- Raw data -
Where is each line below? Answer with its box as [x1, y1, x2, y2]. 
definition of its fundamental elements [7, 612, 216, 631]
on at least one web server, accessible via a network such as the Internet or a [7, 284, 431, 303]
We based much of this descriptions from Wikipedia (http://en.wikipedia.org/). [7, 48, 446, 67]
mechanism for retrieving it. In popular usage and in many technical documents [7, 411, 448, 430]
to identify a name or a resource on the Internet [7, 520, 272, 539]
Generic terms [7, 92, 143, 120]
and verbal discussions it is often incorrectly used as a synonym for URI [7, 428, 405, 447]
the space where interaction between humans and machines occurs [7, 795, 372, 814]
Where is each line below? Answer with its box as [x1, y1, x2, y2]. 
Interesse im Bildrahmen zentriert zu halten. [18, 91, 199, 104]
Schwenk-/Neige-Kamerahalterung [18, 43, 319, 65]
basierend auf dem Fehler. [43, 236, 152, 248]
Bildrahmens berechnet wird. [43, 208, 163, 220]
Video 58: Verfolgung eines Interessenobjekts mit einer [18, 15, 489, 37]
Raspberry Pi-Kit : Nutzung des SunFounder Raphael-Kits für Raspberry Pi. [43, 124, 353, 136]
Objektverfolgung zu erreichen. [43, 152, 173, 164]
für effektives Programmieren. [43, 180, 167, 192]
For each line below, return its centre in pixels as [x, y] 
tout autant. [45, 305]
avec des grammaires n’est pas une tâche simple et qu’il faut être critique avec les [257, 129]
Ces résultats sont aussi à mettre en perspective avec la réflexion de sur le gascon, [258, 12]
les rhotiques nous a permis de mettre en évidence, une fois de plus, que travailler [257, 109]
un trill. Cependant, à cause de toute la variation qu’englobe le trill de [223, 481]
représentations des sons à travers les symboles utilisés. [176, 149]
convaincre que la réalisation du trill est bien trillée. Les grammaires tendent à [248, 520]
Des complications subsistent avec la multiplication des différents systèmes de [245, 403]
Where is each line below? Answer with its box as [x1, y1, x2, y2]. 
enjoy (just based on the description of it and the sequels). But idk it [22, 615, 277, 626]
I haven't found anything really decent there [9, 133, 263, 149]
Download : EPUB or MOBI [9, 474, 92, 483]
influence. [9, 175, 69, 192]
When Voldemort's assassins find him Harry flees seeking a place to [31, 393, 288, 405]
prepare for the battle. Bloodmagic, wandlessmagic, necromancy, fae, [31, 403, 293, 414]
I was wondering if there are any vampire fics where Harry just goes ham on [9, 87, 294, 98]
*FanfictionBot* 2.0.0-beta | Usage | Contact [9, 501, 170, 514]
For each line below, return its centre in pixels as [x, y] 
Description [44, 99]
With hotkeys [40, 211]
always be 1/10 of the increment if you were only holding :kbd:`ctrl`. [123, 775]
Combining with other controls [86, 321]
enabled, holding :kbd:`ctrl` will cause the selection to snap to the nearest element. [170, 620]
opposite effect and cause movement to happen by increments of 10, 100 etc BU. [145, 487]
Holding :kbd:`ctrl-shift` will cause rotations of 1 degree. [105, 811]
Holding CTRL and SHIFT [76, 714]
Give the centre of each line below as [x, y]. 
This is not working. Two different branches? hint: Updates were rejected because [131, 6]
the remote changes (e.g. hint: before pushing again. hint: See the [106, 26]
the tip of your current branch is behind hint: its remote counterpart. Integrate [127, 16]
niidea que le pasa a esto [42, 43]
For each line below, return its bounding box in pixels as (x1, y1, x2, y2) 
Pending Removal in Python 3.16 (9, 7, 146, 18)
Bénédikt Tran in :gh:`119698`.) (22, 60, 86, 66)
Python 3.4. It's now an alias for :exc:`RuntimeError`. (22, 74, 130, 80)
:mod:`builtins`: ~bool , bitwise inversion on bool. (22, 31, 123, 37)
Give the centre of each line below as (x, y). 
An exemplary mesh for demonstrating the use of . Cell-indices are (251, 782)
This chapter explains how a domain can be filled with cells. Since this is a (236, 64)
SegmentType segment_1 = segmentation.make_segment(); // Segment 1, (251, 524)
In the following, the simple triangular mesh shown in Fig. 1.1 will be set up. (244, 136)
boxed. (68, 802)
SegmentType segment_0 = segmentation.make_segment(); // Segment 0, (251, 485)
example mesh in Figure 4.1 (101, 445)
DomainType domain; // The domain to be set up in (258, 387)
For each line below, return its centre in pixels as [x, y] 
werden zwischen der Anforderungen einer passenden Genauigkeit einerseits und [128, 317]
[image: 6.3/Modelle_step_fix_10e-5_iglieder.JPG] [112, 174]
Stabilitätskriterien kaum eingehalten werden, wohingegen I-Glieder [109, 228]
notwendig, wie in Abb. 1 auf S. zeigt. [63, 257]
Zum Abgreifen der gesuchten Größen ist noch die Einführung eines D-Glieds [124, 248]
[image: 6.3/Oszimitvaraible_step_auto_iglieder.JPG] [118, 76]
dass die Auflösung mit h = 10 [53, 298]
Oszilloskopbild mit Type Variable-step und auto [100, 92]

- What you are asked to do -
From the data above, copy each line exactly.

- Response to the exercise -
Where is each line below? Answer with its box as [x1, y1, x2, y2]. 
definition of its fundamental elements [7, 612, 216, 631]
on at least one web server, accessible via a network such as the Internet or a [7, 284, 431, 303]
We based much of this descriptions from Wikipedia (http://en.wikipedia.org/). [7, 48, 446, 67]
mechanism for retrieving it. In popular usage and in many technical documents [7, 411, 448, 430]
to identify a name or a resource on the Internet [7, 520, 272, 539]
Generic terms [7, 92, 143, 120]
and verbal discussions it is often incorrectly used as a synonym for URI [7, 428, 405, 447]
the space where interaction between humans and machines occurs [7, 795, 372, 814]
Where is each line below? Answer with its box as [x1, y1, x2, y2]. 
Interesse im Bildrahmen zentriert zu halten. [18, 91, 199, 104]
Schwenk-/Neige-Kamerahalterung [18, 43, 319, 65]
basierend auf dem Fehler. [43, 236, 152, 248]
Bildrahmens berechnet wird. [43, 208, 163, 220]
Video 58: Verfolgung eines Interessenobjekts mit einer [18, 15, 489, 37]
Raspberry Pi-Kit : Nutzung des SunFounder Raphael-Kits für Raspberry Pi. [43, 124, 353, 136]
Objektverfolgung zu erreichen. [43, 152, 173, 164]
für effektives Programmieren. [43, 180, 167, 192]
For each line below, return its centre in pixels as [x, y] 
tout autant. [45, 305]
avec des grammaires n’est pas une tâche simple et qu’il faut être critique avec les [257, 129]
Ces résultats sont aussi à mettre en perspective avec la réflexion de sur le gascon, [258, 12]
les rhotiques nous a permis de mettre en évidence, une fois de plus, que travailler [257, 109]
un trill. Cependant, à cause de toute la variation qu’englobe le trill de [223, 481]
représentations des sons à travers les symboles utilisés. [176, 149]
convaincre que la réalisation du trill est bien trillée. Les grammaires tendent à [248, 520]
Des complications subsistent avec la multiplication des différents systèmes de [245, 403]
Where is each line below? Answer with its box as [x1, y1, x2, y2]. 
enjoy (just based on the description of it and the sequels). But idk it [22, 615, 277, 626]
I haven't found anything really decent there [9, 133, 263, 149]
Download : EPUB or MOBI [9, 474, 92, 483]
influence. [9, 175, 69, 192]
When Voldemort's assassins find him Harry flees seeking a place to [31, 393, 288, 405]
prepare for the battle. Bloodmagic, wandlessmagic, necromancy, fae, [31, 403, 293, 414]
I was wondering if there are any vampire fics where Harry just goes ham on [9, 87, 294, 98]
*FanfictionBot* 2.0.0-beta | Usage | Contact [9, 501, 170, 514]
For each line below, return its centre in pixels as [x, y] 
Description [44, 99]
With hotkeys [40, 211]
always be 1/10 of the increment if you were only holding :kbd:`ctrl`. [123, 775]
Combining with other controls [86, 321]
enabled, holding :kbd:`ctrl` will cause the selection to snap to the nearest element. [170, 620]
opposite effect and cause movement to happen by increments of 10, 100 etc BU. [145, 487]
Holding :kbd:`ctrl-shift` will cause rotations of 1 degree. [105, 811]
Holding CTRL and SHIFT [76, 714]
Give the centre of each line below as [x, y]. 
This is not working. Two different branches? hint: Updates were rejected because [131, 6]
the remote changes (e.g. hint: before pushing again. hint: See the [106, 26]
the tip of your current branch is behind hint: its remote counterpart. Integrate [127, 16]
niidea que le pasa a esto [42, 43]
For each line below, return its bounding box in pixels as (x1, y1, x2, y2) 
Pending Removal in Python 3.16 (9, 7, 146, 18)
Bénédikt Tran in :gh:`119698`.) (22, 60, 86, 66)
Python 3.4. It's now an alias for :exc:`RuntimeError`. (22, 74, 130, 80)
:mod:`builtins`: ~bool , bitwise inversion on bool. (22, 31, 123, 37)
Give the centre of each line below as (x, y). 
An exemplary mesh for demonstrating the use of . Cell-indices are (251, 782)
This chapter explains how a domain can be filled with cells. Since this is a (236, 64)
SegmentType segment_1 = segmentation.make_segment(); // Segment 1, (251, 524)
In the following, the simple triangular mesh shown in Fig. 1.1 will be set up. (244, 136)
boxed. (68, 802)
SegmentType segment_0 = segmentation.make_segment(); // Segment 0, (251, 485)
example mesh in Figure 4.1 (101, 445)
DomainType domain; // The domain to be set up in (258, 387)
For each line below, return its centre in pixels as [x, y] 
werden zwischen der Anforderungen einer passenden Genauigkeit einerseits und [128, 317]
[image: 6.3/Modelle_step_fix_10e-5_iglieder.JPG] [112, 174]
Stabilitätskriterien kaum eingehalten werden, wohingegen I-Glieder [109, 228]
notwendig, wie in Abb. 1 auf S. zeigt. [63, 257]
Zum Abgreifen der gesuchten Größen ist noch die Einführung eines D-Glieds [124, 248]
[image: 6.3/Oszimitvaraible_step_auto_iglieder.JPG] [118, 76]
dass die Auflösung mit h = 10 [53, 298]
Oszilloskopbild mit Type Variable-step und auto [100, 92]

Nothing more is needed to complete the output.